*Listed entries:*
################
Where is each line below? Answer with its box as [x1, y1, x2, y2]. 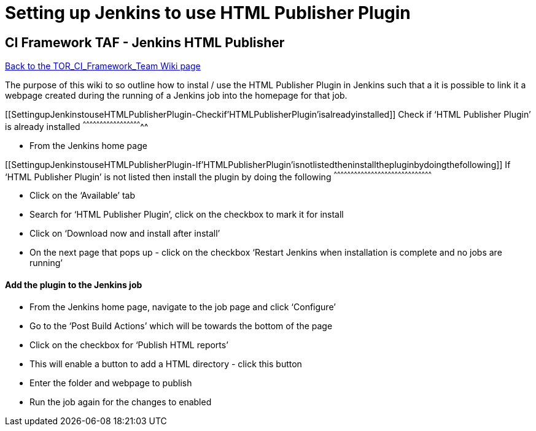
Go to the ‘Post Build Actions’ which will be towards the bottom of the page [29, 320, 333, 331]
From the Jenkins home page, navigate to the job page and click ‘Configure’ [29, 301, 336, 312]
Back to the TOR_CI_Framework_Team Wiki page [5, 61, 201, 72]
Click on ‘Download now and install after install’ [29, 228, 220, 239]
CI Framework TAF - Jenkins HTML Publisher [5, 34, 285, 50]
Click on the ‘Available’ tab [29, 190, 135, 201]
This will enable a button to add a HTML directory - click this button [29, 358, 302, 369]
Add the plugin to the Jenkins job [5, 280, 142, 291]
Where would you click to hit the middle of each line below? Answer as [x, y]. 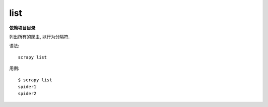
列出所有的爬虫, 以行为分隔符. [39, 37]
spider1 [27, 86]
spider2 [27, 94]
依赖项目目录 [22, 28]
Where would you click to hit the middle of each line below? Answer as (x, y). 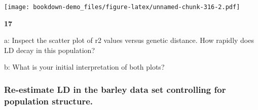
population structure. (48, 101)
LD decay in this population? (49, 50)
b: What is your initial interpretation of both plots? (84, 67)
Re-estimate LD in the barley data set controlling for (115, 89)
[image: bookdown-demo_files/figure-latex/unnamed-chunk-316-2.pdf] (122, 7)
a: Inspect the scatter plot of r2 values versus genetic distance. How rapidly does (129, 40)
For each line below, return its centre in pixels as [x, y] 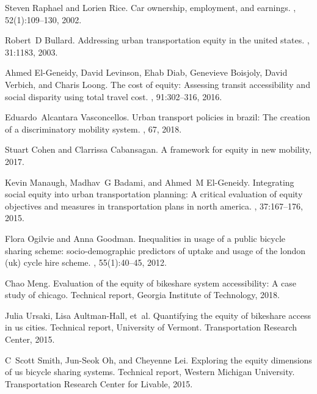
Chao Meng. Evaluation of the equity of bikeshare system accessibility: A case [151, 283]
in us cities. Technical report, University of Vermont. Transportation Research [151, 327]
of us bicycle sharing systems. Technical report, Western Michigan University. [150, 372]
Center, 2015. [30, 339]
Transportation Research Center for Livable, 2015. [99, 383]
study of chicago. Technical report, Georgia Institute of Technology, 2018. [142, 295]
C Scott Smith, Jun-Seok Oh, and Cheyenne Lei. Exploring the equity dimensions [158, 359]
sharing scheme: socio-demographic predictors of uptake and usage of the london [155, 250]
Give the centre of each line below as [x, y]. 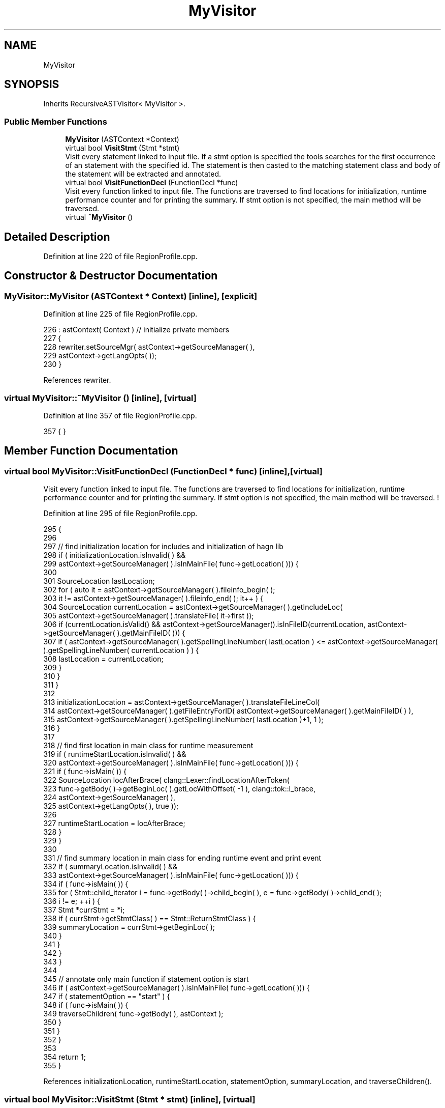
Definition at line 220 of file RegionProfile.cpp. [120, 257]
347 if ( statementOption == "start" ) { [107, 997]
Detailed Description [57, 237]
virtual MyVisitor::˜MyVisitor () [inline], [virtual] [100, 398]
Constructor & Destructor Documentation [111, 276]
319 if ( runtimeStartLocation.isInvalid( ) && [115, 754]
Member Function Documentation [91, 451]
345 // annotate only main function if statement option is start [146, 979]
################
*Instructions for the task:* Only the lines above from the one containing "Answer as [x, y]." through the one containing "virtual MyVisitor::˜MyVisitor ()" should be returned, verbatim and inclusive, with pictures excluded.

*Result:*
Where would you click to hit the middle of each line below? Answer as [x, y]. 
列出所有的爬虫, 以行为分隔符. [39, 37]
spider1 [27, 86]
spider2 [27, 94]
依赖项目目录 [22, 28]
Where would you click to hit the middle of each line below? Answer as (x, y). 
population structure. (48, 101)
LD decay in this population? (49, 50)
b: What is your initial interpretation of both plots? (84, 67)
Re-estimate LD in the barley data set controlling for (115, 89)
[image: bookdown-demo_files/figure-latex/unnamed-chunk-316-2.pdf] (122, 7)
a: Inspect the scatter plot of r2 values versus genetic distance. How rapidly does (129, 40)
For each line below, return its centre in pixels as [x, y] 
Chao Meng. Evaluation of the equity of bikeshare system accessibility: A case [151, 283]
in us cities. Technical report, University of Vermont. Transportation Research [151, 327]
of us bicycle sharing systems. Technical report, Western Michigan University. [150, 372]
Center, 2015. [30, 339]
Transportation Research Center for Livable, 2015. [99, 383]
study of chicago. Technical report, Georgia Institute of Technology, 2018. [142, 295]
C Scott Smith, Jun-Seok Oh, and Cheyenne Lei. Exploring the equity dimensions [158, 359]
sharing scheme: socio-demographic predictors of uptake and usage of the london [155, 250]
Give the centre of each line below as [x, y]. 
Definition at line 220 of file RegionProfile.cpp. [120, 257]
347 if ( statementOption == "start" ) { [107, 997]
Detailed Description [57, 237]
virtual MyVisitor::˜MyVisitor () [inline], [virtual] [100, 398]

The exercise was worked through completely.